When the Russians had arrived to claim the other islands in the area, the type became a lot more known, but then of course, a lot of it had been about conflict.

Now, in the little kitchen of the worn-out old farmhouse where she lived for now, Taeko was sitting with one of these demons only inches away from her. She'd seen them before, she'd just never felt the pull like this. A part of her wanted to push her fingertips through the hair which wished to be golden so much. She wanted to remove that ball cap and run her fingers through that hair, knowing full well that she'd also feel the dampness there since it was summer.

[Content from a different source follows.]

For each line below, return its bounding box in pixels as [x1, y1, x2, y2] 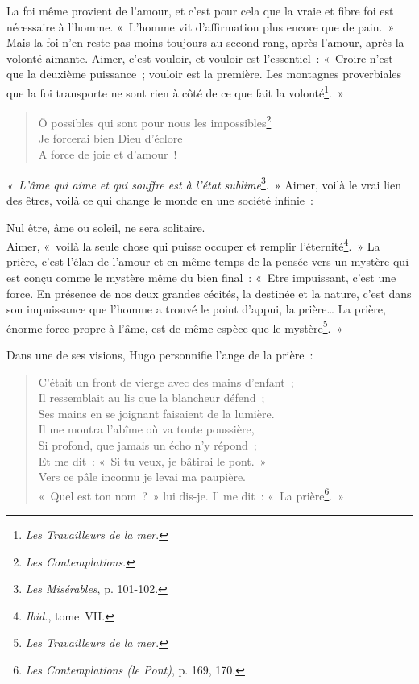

She had a strong urge to do that if she could and look into the cerulean eyes which now regarded her and hid whatever dark urges might lie far down behind their open friendliness. Taeko had control -- just as she always did. But a little part of her wanted to throw that control away as her fingers felt that hair and she brought her face closer to those eyes and glanced now and then at lips like she had never seen this close up before in her life.

She didn't do any of those things, of course; instead, she reached over and took the pencil, pointing to a few of the features in his garden as he's mapped it out and she asked a few questions, pointing to one thing in particular. There was a little stream which ran through the yard and there was a pond, beyond that was a pair of lines which crossed the line of the stream and it was what she indicated now.

"It's a small bridge in a stand of trees," he said, "and it's one of my favorite things there. It's made of stone somehow and it arches -- well, here ..." he began to sketch quickly and in a few moments, she was looking at a small causeway, as he'd said. There were no handrails or anything, just the structure. "I don't even know how it was made, but the whole thing is covered thickly with moss and grass and you can walk on it."